Of course, you could say that endorsing Trump was compromise for the sake of advancing conservative goals, or preventing the complete dominance of socialist ones. Why don’t we experiment a little with the premise that Cruz is a better man than his detractors and consider the compromise he had to make? He had more reason than they to resent the malice and mendacity of Donald Trump. It was not their loved ones whom Trump aspersed.

As to Cruz’s ostentatious refusal to endorse Trump at the convention, we will leave to the Journal’s editors their notion of ostentation, but reply that he did not refuse to endorse. He refrained from doing so in his address. Then, meeting with the Texas delegation, he said that he was not in the habit of supporting those who attacked his family members. None who call themselves men are. But he seems to have departed from the habitual and endorsed someone he has reason to hate. Those deriding Cruz take it for granted that the only effect of the endorsement will be upon his own career. We might remind them that Cruz came in second, behind Trump, and has some influence with movement conservatives -- not a decisive factor in the primary contest, but a party component that Trump now badly needs to attract. Is it possible that Cruz, seeing that the election was getting quite close, took a step both personally painful and likely to bring opprobrium down upon his head, took it for the sake of stopping Hillary Clinton -- took it for his country?

How does it work, anyway, this compromise business? Is it something you are to do only with leftists, once they are ensconced in the world’s most powerful office? Is it admirable to bend to the will of an Obama or a Clinton, but not to put aside one’s private passions to help Trump prevail over Clinton, when he is the only alternative to her presidency?

Liberal Republicans freely lecture conservatives on the necessity of “moderation” and “prudence” (sometimes they say “pragmatism”). They loudly proclaim the folly of demanding conservative “purity.” And yet what is it other than a demand for purity that causes a Journal columnist like Bret Stephens to write that his “fundamental objection to Trump is that he is unfit, as a person, to be president” and we do not “elect a policy menu?"  NeverTrump for Dummies This means that the policy differences between the candidates are irrelevant -- the point is whom Mr. Stephens deems to be of sufficiently upright character (Hillary Clinton?). And so it matters little whether the Titanic has a captain who steers her into an iceberg or another one who does not: let the ship founder so long as its captain is fit, as a person, to be such. And if the American ship of state should go down by the bow, like the Titanic, then as the stern dips beneath the waves we can still admire the moral probity and independence of our erstwhile conservative pundits, and that is the important thing.

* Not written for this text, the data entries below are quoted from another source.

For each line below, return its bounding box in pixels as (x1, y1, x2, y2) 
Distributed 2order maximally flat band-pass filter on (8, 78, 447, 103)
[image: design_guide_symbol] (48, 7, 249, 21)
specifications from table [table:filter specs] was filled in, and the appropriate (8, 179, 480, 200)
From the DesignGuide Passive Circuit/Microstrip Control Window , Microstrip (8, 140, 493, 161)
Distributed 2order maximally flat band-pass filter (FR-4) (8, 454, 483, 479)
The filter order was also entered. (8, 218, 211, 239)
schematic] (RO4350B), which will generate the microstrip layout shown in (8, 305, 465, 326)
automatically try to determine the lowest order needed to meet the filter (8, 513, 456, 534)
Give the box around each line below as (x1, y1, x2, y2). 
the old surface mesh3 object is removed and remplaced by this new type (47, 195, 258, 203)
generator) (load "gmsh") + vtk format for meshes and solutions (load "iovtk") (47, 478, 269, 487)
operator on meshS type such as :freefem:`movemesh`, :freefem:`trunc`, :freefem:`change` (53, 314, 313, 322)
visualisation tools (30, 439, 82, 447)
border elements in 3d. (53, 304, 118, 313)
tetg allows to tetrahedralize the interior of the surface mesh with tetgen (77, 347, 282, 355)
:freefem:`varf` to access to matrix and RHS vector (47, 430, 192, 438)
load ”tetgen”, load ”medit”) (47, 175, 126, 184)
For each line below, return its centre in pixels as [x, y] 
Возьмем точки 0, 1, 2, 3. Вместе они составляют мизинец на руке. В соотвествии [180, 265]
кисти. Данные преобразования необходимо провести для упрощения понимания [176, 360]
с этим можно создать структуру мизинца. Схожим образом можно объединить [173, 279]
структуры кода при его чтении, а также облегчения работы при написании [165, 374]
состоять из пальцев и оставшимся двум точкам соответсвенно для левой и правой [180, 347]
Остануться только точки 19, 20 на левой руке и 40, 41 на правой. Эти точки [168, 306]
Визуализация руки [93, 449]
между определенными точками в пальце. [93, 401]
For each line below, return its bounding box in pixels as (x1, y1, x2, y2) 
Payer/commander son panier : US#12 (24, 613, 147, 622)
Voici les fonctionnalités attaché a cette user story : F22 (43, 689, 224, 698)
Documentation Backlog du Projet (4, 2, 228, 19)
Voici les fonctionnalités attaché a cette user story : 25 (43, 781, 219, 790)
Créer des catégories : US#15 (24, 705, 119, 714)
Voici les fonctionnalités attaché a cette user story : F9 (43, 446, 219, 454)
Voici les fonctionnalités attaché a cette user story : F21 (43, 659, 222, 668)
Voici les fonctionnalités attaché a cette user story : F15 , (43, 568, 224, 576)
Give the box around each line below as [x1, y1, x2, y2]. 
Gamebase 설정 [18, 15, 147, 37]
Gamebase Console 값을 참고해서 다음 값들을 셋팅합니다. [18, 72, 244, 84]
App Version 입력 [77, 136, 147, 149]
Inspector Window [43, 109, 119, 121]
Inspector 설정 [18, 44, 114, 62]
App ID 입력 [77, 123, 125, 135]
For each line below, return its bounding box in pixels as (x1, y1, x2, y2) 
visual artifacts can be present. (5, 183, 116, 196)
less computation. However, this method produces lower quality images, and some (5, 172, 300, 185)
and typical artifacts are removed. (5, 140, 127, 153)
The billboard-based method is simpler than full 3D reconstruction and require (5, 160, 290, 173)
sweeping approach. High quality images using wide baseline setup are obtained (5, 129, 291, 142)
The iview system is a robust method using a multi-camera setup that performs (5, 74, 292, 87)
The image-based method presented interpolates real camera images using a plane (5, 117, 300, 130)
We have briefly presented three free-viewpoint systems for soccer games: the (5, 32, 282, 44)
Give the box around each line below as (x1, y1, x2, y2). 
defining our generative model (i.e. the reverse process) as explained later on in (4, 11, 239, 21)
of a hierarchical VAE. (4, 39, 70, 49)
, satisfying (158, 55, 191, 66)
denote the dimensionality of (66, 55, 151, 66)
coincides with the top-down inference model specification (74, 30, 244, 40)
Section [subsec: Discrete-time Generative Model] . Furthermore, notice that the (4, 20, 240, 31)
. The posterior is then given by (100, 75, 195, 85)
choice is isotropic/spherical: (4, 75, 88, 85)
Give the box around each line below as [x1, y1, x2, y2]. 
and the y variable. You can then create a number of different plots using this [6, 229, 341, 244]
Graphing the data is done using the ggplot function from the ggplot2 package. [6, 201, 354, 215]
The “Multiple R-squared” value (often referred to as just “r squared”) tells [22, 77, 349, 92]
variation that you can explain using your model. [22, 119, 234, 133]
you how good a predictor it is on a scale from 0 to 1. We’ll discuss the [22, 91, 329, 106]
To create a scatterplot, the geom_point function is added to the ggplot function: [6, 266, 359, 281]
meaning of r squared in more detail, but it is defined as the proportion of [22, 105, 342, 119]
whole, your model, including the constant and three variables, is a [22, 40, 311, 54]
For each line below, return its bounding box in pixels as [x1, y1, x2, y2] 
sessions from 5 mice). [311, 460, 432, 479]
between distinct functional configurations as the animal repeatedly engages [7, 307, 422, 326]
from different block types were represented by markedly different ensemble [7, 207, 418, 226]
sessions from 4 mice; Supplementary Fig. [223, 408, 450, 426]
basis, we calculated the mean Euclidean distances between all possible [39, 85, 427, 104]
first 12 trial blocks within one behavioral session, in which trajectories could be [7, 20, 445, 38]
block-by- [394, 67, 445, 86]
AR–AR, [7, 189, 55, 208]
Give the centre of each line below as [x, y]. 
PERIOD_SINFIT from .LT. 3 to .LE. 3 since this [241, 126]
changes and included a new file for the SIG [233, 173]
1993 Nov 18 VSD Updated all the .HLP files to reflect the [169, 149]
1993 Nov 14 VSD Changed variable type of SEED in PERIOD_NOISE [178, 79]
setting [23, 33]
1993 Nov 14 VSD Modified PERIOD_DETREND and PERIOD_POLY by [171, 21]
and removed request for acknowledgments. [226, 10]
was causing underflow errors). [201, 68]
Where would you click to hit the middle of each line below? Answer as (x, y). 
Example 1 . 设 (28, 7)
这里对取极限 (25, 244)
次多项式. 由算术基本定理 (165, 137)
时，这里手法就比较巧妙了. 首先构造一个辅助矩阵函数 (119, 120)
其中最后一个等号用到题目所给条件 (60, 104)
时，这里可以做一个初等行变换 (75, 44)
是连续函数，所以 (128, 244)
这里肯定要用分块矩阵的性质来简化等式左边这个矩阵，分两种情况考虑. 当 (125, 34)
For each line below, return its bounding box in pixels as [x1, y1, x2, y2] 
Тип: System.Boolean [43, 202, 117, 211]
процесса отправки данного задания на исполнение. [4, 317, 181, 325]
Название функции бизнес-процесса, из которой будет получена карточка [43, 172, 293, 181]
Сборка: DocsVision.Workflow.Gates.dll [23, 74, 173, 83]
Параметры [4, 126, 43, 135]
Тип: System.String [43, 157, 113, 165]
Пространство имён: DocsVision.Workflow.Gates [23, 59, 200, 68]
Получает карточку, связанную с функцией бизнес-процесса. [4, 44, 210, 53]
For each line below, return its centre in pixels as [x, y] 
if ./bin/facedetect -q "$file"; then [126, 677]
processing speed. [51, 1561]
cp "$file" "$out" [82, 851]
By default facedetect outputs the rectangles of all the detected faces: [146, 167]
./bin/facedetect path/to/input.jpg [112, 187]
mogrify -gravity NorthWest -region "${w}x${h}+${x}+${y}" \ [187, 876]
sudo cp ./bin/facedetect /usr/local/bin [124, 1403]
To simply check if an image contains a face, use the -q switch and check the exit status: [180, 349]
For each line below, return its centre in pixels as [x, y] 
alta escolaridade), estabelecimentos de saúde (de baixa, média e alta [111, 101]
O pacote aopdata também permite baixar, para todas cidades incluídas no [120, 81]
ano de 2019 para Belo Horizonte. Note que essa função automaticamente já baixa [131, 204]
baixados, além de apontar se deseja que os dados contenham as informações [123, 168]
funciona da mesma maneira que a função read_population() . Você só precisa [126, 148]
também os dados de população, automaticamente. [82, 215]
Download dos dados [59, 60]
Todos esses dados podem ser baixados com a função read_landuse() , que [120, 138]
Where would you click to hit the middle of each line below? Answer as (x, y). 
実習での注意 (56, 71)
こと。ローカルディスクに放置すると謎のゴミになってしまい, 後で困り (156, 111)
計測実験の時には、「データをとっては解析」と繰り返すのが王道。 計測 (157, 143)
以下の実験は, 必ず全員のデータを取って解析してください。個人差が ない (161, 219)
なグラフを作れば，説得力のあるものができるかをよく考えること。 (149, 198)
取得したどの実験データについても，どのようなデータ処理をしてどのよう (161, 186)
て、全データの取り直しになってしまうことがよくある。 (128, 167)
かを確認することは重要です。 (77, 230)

Prudence, “not to be confused with mere cleverness or cunning,” (Carnes Lord, “Aristotle,” in Strauss and Cropsey, History of Political Philosophy, /Chicago: University of Chicago Press, 1987; 1963 130-31) seeks to achieve a virtuous goal by taking into account the actual, current circumstances around us. Moderation, Aristotle tells us, is the moral quality that preserves prudence, freeing us from the passions associated with the love of pleasure and aversion to pain. (Ethics, Bk. VI) To repeat somewhat, the decision to support Trump must have been a painful one for Cruz, but intended to stave off a continuation of the calamitous presidential leadership that characterized the last nearly eight years. The ambivalent conservatives who disparage Cruz, by contrast, are blinded by their loathing of him and Trump. They also appear slightly inebriated with their role as beings too ethically pure to join the Republican cause, even when the adversary is Hillary Clinton.

Cruz displays a prudence that they simply lack.